Nice find/report by the way. Lets keep an eye on this to see who we might augment our smart ‘sensing’ parsing to acomodate. Ideally we need an nvme that doesnt’ support smart. It may be that this doesn’t exist, or/and it may be that it can similarly not be disabled. If so then we may just assume smart capability and enablement for all nvme devices. That should be easy enough.
Hope that helps and thanks for the additional info.
@aremiaskfa Nice find, re your upstream issue with smartmontools.
As you did the exploratory work on this one, do you fancy opening an issue here:
with your findings referencing your upsteam smartmontools issue. We then have attribution to yourself via the issue creation and upstream within issue text. And link back to this forum thread for some context.
That issue can then be used by a pull request to remove our auto-disable of nvme smart (because in our last os host it wasnt’ in smartmontools at the time) and replace it with an auto enable. We may well have some more work to do here also regarding the subsequent parsing if they have changed/lost other entries.
If you fancy having a go at this pr yourself then indicate this on the issue by assigning yourself. Or noting the same if it wont’ let you.
Thanks again for chasing this one down. Major progress here.
Have your tried jury-rigging the code to auto enable given a device name or the like. You could then test the subsequent formatting for our display of the smart details.
After jury-rigging it, the SMART details dialog/page is mostly non-functional.

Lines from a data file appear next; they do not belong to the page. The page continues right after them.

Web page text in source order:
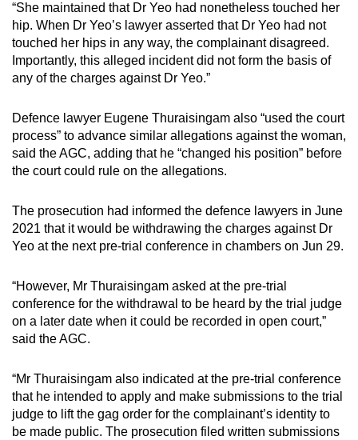
“She maintained that Dr Yeo had nonetheless touched her
hip. When Dr Yeo’s lawyer asserted that Dr Yeo had not
touched her hips in any way, the complainant disagreed.
Importantly, this alleged incident did not form the basis of
any of the charges against Dr Yeo.”
Defence lawyer Eugene Thuraisingam also “used the court
process” to advance similar allegations against the woman,
said the AGC, adding that he “changed his position” before
the court could rule on the allegations.
The prosecution had informed the defence lawyers in June
2021 that it would be withdrawing the charges against Dr
Yeo at the next pre-trial conference in chambers on Jun 29.
“However, Mr Thuraisingam asked at the pre-trial
conference for the withdrawal to be heard by the trial judge
on a later date when it could be recorded in open court,”
said the AGC.
“Mr Thuraisingam also indicated at the pre-trial conference
that he intended to apply and make submissions to the trial
judge to lift the gag order for the complainant’s identity to
be made public. The prosecution filed written submissions
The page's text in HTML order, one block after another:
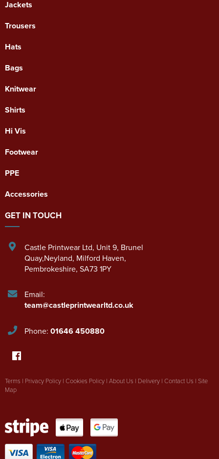
Jackets
Trousers
Hats
Bags
Knitwear
Shirts
Hi Vis
Footwear
PPE
Accessories
GET IN TOUCH
Castle Printwear Ltd, Unit 9, Brunel
Quay,Neyland, Milford Haven,
Pembrokeshire, SA73 1PY
Email:
team@castleprintwearltd.co.uk
Phone: 01646 450880
Terms | Privacy Policy | Cookies Policy | About Us | Delivery | Contact Us | Site
Map
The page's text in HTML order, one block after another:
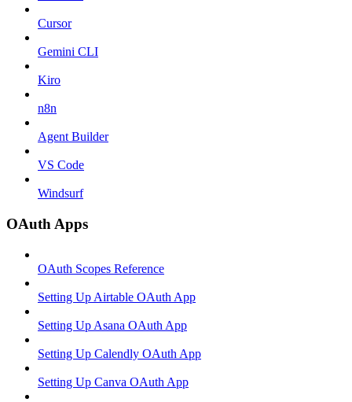
Cursor
Gemini CLI
Kiro
n8n
Agent Builder
VS Code
Windsurf
OAuth Apps
OAuth Scopes Reference
Setting Up Airtable OAuth App
Setting Up Asana OAuth App
Setting Up Calendly OAuth App
Setting Up Canva OAuth App
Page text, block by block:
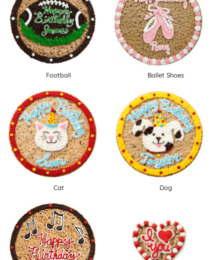
Football Ballet Shoes
Cat Dog
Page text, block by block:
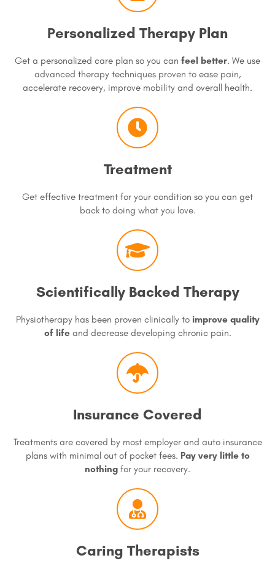
Personalized Therapy Plan
Get a personalized care plan so you can feel better. We use
advanced therapy techniques proven to ease pain,
accelerate recovery, improve mobility and overall health.
Treatment
Get effective treatment for your condition so you can get
back to doing what you love.
Scientifically Backed Therapy
Physiotherapy has been proven clinically to improve quality
of lifeand decrease developing chronic pain.
Insurance Covered
Treatments are covered by most employer and auto insurance
plans with minimal out of pocket fees. Pay very little to
nothing for your recovery.
Caring Therapists
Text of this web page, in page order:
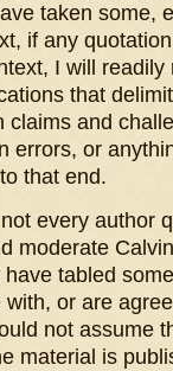
taken some,
if any
I will readily
that
and
errors, or
that end.
every author
moderate
tabled
or are
not assume
material is
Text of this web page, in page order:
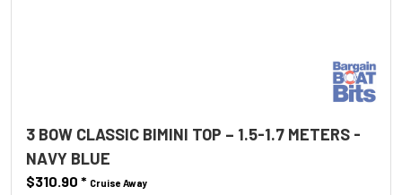
3 BOW CLASSIC BIMINI TOP – 1.5-1.7 METERS -
NAVY BLUE
$310.90 * Cruise Away
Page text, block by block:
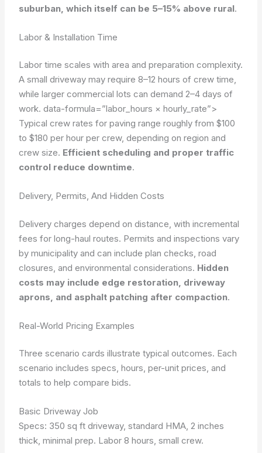
suburban, which itself can be 5–15% above rural.
Labor & Installation Time
Labor time scales with area and preparation complexity.
A small driveway may require 8–12 hours of crew time,
while larger commercial lots can demand 2–4 days of
work.data-formula=”labor_hours × hourly_rate”>
Typical crew rates for paving range roughly from $100
to $180 per hour per crew, depending on region and
crew size. Efficient scheduling and proper traffic
control reduce downtime.
Delivery, Permits, And Hidden Costs
Delivery charges depend on distance, with incremental
fees for long-haul routes. Permits and inspections vary
by municipality and can include plan checks, road
closures, and environmental considerations. Hidden
costs may include edge restoration, driveway
aprons, and asphalt patching after compaction.
Real-World Pricing Examples
Three scenario cards illustrate typical outcomes. Each
scenario includes specs, hours, per-unit prices, and
totals to help compare bids.
Basic Driveway Job
Specs: 350 sq ft driveway, standard HMA, 2 inches
thick, minimal prep. Labor 8 hours, small crew.
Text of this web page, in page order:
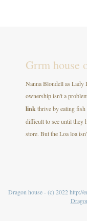
Grrm house
Nanna Blondell as Lady
ownership isn't a
linkthrive by eating fish
difficult to see until they
store. But the Loa loa
Dragon house - (c) 2022 http://
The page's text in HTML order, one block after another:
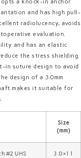
a knock-in anchor
and has high pull-
radiolucency, avoids
evaluation.
and has an elastic
the stress shielding.
in suture design to avoid
design of a 3.0mm
makes it suitable for
Size
(mm)
#2 UHS
3.0×11
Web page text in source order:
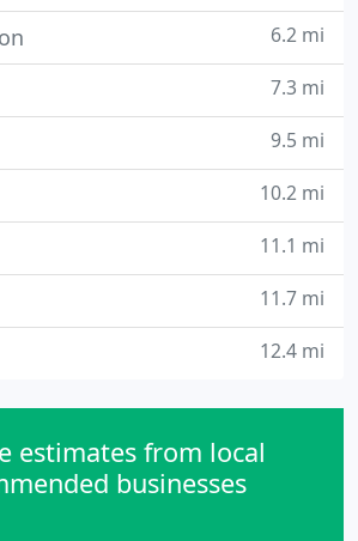
6.2 mi
7.3 mi
9.5 mi
10.2 mi
11.1 mi
11.7 mi
12.4 mi
estimates from local
businesses

Only a few Identity attributes are displayed in the table.
The rest of the tabs will need to be reworked specifically for nvme drives.
Identity tab: nvme drives seem to have compatible Identity information information. In this case, I suggest simply outputting the whole === START OF INFORMATION SECTION === into a nice table like it is now, but without the regex matches. Simply build the table per line, splitting by first occurrence of colon.

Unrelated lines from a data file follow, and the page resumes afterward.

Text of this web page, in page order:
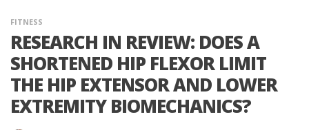
FITNESS
RESEARCH IN REVIEW: DOES A
SHORTENED HIP FLEXOR LIMIT
THE HIP EXTENSOR AND LOWER
EXTREMITY BIOMECHANICS?
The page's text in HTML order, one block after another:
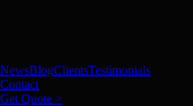
NewsBlogClientsTestimonials
Contact
Get Quote >
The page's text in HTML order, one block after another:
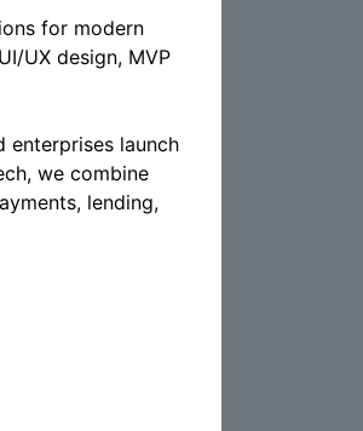
for modern
UX design, MVP
enterprises launch
we combine
lending,
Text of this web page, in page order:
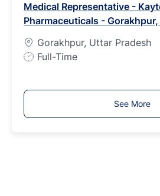
T
y
p
e
Medical Representative -
Pharmaceuticals -
Gorakhpur, Uttar Pradesh
J
y
Full-Time
See More
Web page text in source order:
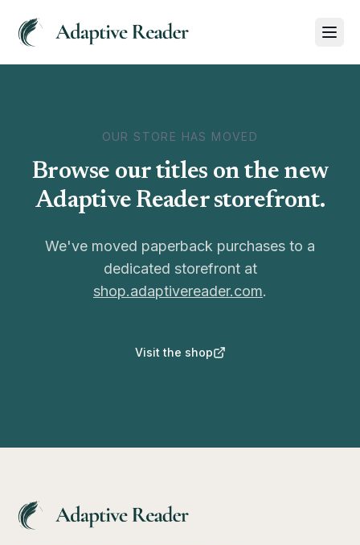
OUR STORE HAS MOVED
Browse our titles on the new
Adaptive Reader storefront.
We've moved paperback purchases to a
dedicated storefront at
shop.adaptivereader.com.
Visit the shop
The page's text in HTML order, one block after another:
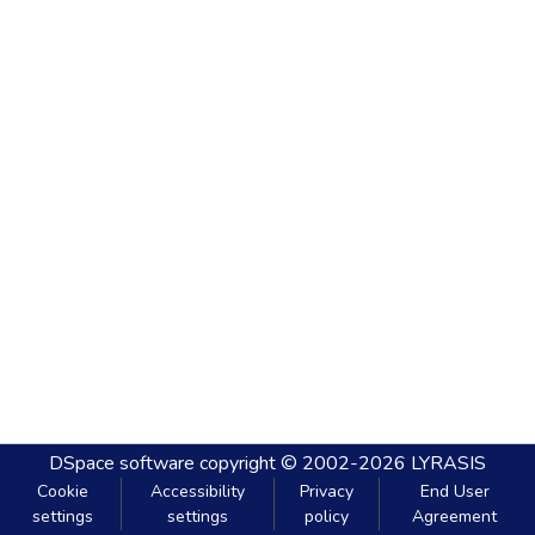
DSpace software copyright © 2002-2026 LYRASIS
Cookie
settings
Accessibility
settings
Privacy
policy
End User
Agreement
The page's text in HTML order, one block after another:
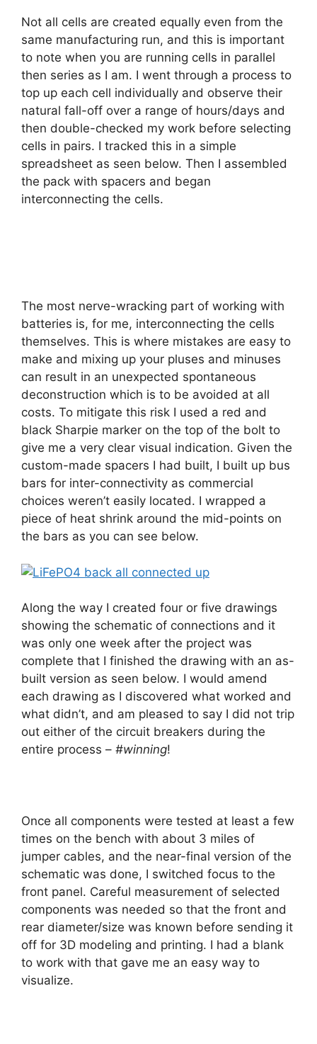
Not all cells are created equally even from the
same manufacturing run, and this is important
to note when you are running cells in parallel
then series as I am. I went through a process to
top up each cell individually and observe their
natural fall-off over a range of hours/days and
then double-checked my work before selecting
cells in pairs. I tracked this in a simple
spreadsheet as seen below. Then I assembled
the pack with spacers and began
interconnecting the cells.
The most nerve-wracking part of working with
batteries is, for me, interconnecting the cells
themselves. This is where mistakes are easy to
make and mixing up your pluses and minuses
can result in an unexpected spontaneous
deconstruction which is to be avoided at all
costs. To mitigate this risk I used a red and
black Sharpie marker on the top of the bolt to
give me a very clear visual indication. Given the
custom-made spacers I had built, I built up bus
bars for inter-connectivity as commercial
choices weren’t easily located. I wrapped a
piece of heat shrink around the mid-points on
the bars as you can see below.
Along the way I created four or five drawings
showing the schematic of connections and it
was only one week after the project was
complete that I finished the drawing with an as-
built version as seen below. I would amend
each drawing as I discovered what worked and
what didn’t, and am pleased to say I did not trip
out either of the circuit breakers during the
entire process – #winning!
Once all components were tested at least a few
times on the bench with about 3 miles of
jumper cables, and the near-final version of the
schematic was done, I switched focus to the
front panel. Careful measurement of selected
components was needed so that the front and
rear diameter/size was known before sending it
off for 3D modeling and printing. I had a blank
to work with that gave me an easy way to
visualize.
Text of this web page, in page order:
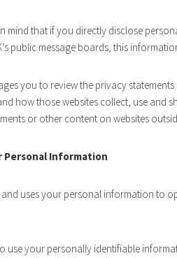
mind that if you directly disclose
public message boards, this
you to review the privacy
how those websites collect, use and
or other content on websites
Personal Information
and uses your personal information to
use your personally identifiable

Attributes tab: nvme drive don’t have SMART Attributes. Instead they offer SMART / Health Information. The two are not compatible.
Capabilities tab: I think, this is one can be hidden for nvme drives.

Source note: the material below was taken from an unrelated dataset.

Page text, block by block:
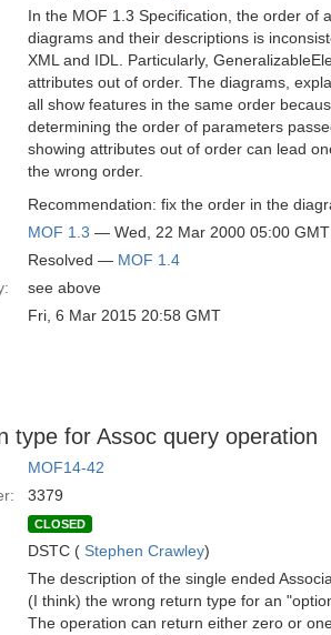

Error Logs tab: nvme drives report errors differently. Will need to be adapted.
Self Test Logs tab: smartmontools 7.3 do not support such logs for nvme drives yet. One should use the nvme-cli package instead.
Perform Tests tab: smartmontools 7.3 don’t support performing tests either. Again nvme-cli is a superior package in this regard.
One ponders what to do next… Maybe for the time being we can show the user that his nvme drive has SMART, but other stuff is not yet supported.
Yes, that was my suspicion, the output does look to be a little too different.
Sounds like we need a proof of concept pull request for this one. Fancy having a go? We have not had a SMART parsing failure reported for a number of years now so I’m reluctant to tear the whole thing down currently. But we could special-case if nvme type is found.
OK, so another special case likely here, given all other devices are currently reported ok, at least from the silence in recent years feedback anyway.
Oh dear. I think we would be better skipping this initially in favour of watching the smartmontools space. Expecially given all that we see currently also didn’t exist in our CentOS days. It can be a can of worms to perpetually expand into progressively more niche tools.
Same as my last comment on this one I think.
Agreed. However I think this is all likely going to have to wait until our next testing branch phase as the existing testing phase is now wrapping up to the first stable poetry based build. Plus smartmontools is not standing still, so we will likely have more to chew on there when it’s next visited.
Also we could suggest to folks in our fledgling nvme smart support that there is a cli option such as you have suggested: nvme-cli
Some excellent finds here. Thanks for following this issue up so persistently.